Su “delito” fue simplemente profesar el cristianismo. Ambas fueron arrestadas junto con otros compañeros de fe, incluyendo a Sáturo y otros sirvientes de la casa de Perpetua. Comparecieron ante el gobernador de Cartago, quien, por respeto a la amistad con el padre de Perpetua, intentó persuadirlas para que renunciaran a su fe y rindieran culto a los dioses romanos. Sin embargo, su resolución era inquebrantable. A pesar de las súplicas de su padre y las amenazas, Perpetua y Felicidad se mantuvieron firmes en su convicción, negándose a apostatar. Su negativa selló su destino: la condena a morir en el anfiteatro.

Un aspecto central y profundamente emotivo de su historia es su conexión con la maternidad. Al momento de su arresto y condena, Felicidad se encontraba en avanzado estado de gestación, mientras que Perpetua era madre de un bebé lactante. La vulnerabilidad de su situación, unida a la inminencia de la muerte, destaca aún más su extraordinario coraje. La tradición relata que Felicidad dio a luz a una niña poco antes de su martirio, lo que añade una capa de dolor y sacrificio a su relato. Estas circunstancias explican por qué ambas son veneradas como patronas de las madres: Felicidad es considerada protectora de aquellas que dan a luz en condiciones difíciles, y Perpetua de las madres lactantes, evocando su sacrificio en medio de sus roles maternales.

El martirio de Perpetua y Felicidad, registrado en las “Actas de los Mártires” o *Passio Perpetuae et Felicitatis*, es uno de los relatos más vívidos y tempranos de la persecución cristiana. Fueron arrojadas a las fieras en el anfiteatro. La descripción de los hechos narra que, tras ser embestidas por toros salvajes, las bestias no lograron acabar con sus vidas de inmediato. Heridas y agotadas, en un gesto conmovedor, las mujeres se acercaron la una a la otra, se dieron un “beso de paz” cristiano y luego fueron atadas para ser decapitadas por los verdugos.

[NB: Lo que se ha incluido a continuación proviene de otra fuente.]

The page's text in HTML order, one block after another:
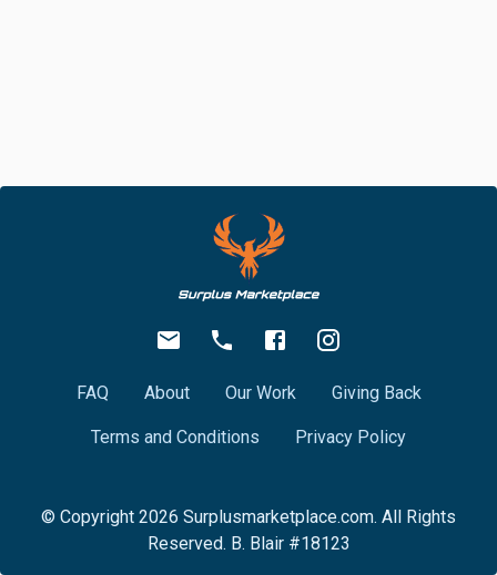
FAQ About Our Work Giving Back
Terms and Conditions Privacy Policy
© Copyright 2026 Surplusmarketplace.com. All Rights
Reserved. B. Blair #18123
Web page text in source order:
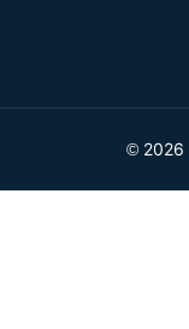
© 2026
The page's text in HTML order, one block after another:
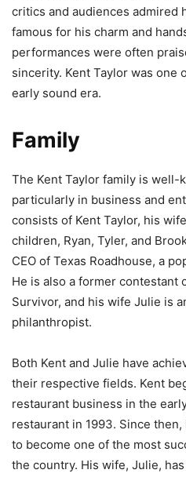
critics and audiences admired
famous for his charm and
performances were often
sincerity. Kent Taylor was one
early sound era.
Family
The Kent Taylor family is well-
particularly in business and
consists of Kent Taylor, his
children, Ryan, Tyler, and
CEO of Texas Roadhouse, a
He is also a former contestant
Survivor, and his wife Julie is
philanthropist.
Both Kent and Julie have
their respective fields. Kent
restaurant business in the
restaurant in 1993. Since
to become one of the most
the country. His wife, Julie,
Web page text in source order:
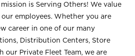
is Serving Others! We value
employees. Whether you are
career in one of our many
Distribution Centers, Store
our Private Fleet Team, we are
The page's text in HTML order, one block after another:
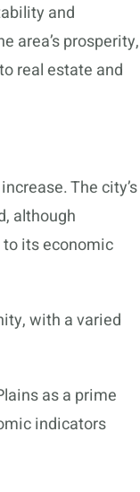
and
area’s prosperity,
real estate and
The city’s
although
its economic
with a varied
as a prime
indicators
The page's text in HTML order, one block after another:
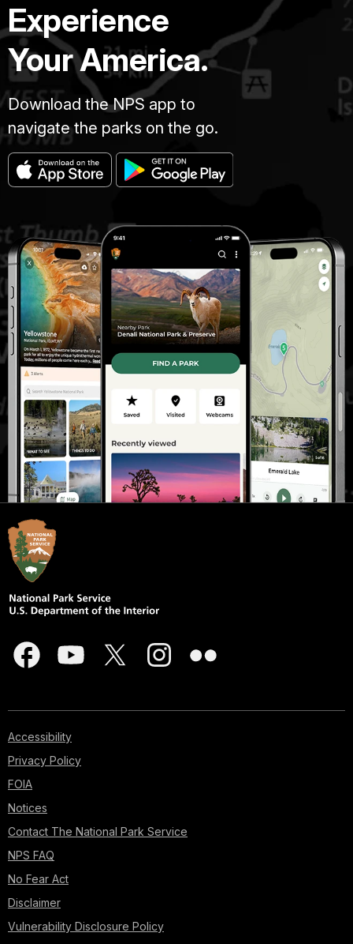
Experience
Your America.
Download the NPS app to
navigate the parks on the go.
Accessibility
Privacy Policy
FOIA
Notices
Contact The National Park Service
NPS FAQ
No Fear Act
Disclaimer
Vulnerability Disclosure Policy
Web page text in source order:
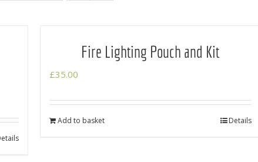
Fire Lighting Pouch and Kit
£35.00
Add to basket Details
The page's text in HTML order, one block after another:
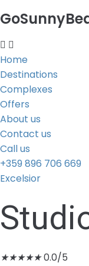
Home
Destinations
Complexes
Offers
About us
Contact us
Call us
+359 896 706 669
Excelsior
★★★★★0.0/5
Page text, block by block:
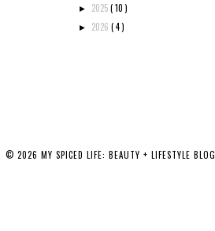
► 2025( 10 )
► 2026 ( 4 )
© 2026 MY SPICED LIFE: BEAUTY + LIFESTYLE BLOG
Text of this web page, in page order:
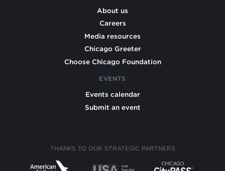
About us
Careers
Media resources
Chicago Greeter
Choose Chicago Foundation
EVENTS
Events calendar
Submit an event
THANKS TO OUR STRATEGIC PARTNERS
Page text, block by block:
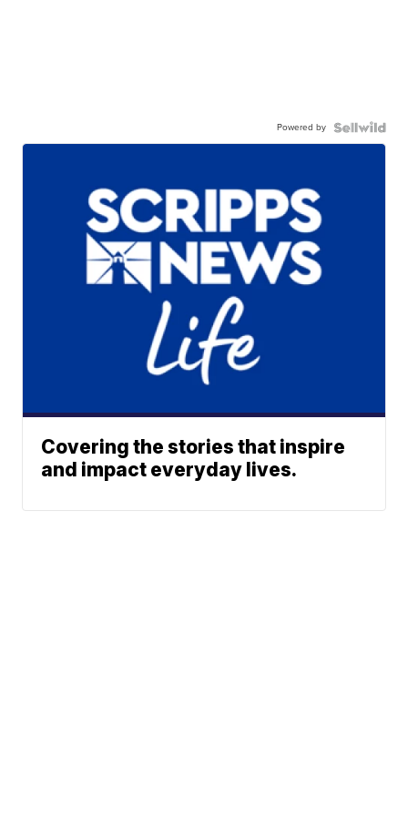
Powered by
Covering the stories that inspire
and impact everyday lives.
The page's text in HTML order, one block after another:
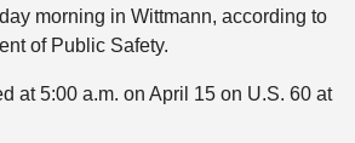
morning in Wittmann, according to
of Public Safety.
at 5:00 a.m. on April 15 on U.S. 60 at
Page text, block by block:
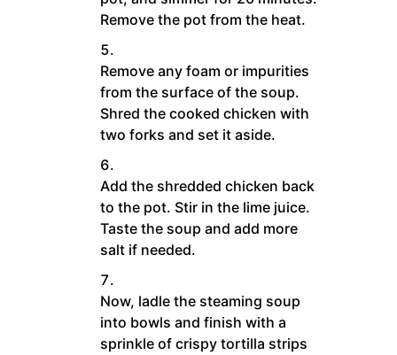
Remove the pot from the heat.
Remove any foam or impurities
from the surface of the soup.
Shred the cooked chicken with
two forks and set it aside.
Add the shredded chicken back
to the pot. Stir in the lime juice.
Taste the soup and add more
salt if needed.
Now, ladle the steaming soup
into bowls and finish with a
sprinkle of crispy tortilla strips
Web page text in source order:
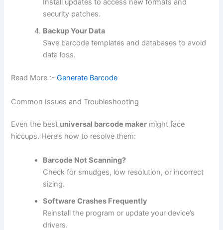
Install updates to access new formats and
security patches.
Backup Your Data
Save barcode templates and databases to avoid
data loss.
Read More :-Generate Barcode
Common Issues and Troubleshooting
Even the best universal barcode maker might face
hiccups. Here’s how to resolve them:
Barcode Not Scanning?
Check for smudges, low resolution, or incorrect
sizing.
Software Crashes Frequently
Reinstall the program or update your device’s
drivers.
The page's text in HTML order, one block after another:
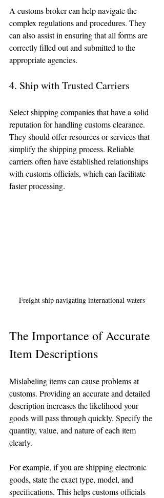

Se cuenta que Felicidad murió con un único y certero golpe, mientras que Perpetua, ante la indecisión o inexperiencia del verdugo, guio ella misma la espada a su garganta, un acto que simboliza su control, su entrega consciente y su triunfo sobre el miedo. Su martirio tuvo lugar alrededor del año 202 d.C.

La memoria de Santas Perpetua y Felicidad ha perdurado en el corazón de la Iglesia a lo largo de los siglos. Sus nombres están inscritos en las Letanías de los Santos y, de manera prominente, en la Plegaria Eucarística I (Canon Romano) de la Misa, una de las oraciones más antiguas y veneradas de la liturgia católica. Este honor litúrgico subraya la profunda estima y el reconocimiento de su sacrificio y su testimonio inquebrantable de fe.

Su historia continúa inspirando a creyentes alrededor del mundo, no solo por su resistencia ante la persecución, sino también por el poderoso mensaje de que la fe puede unir a las personas más allá de las diferencias sociales y otorgar una fuerza incomparable frente a la adversidad más extrema, incluso en las circunstancias más humanas y vulnerables como la maternidad. Santas Perpetua y Felicidad son un recordatorio perenne del valor de la convicción y la fortaleza del espíritu ante la muerte, encarnando la promesa cristiana de que la verdadera victoria reside en la fidelidad a la fe.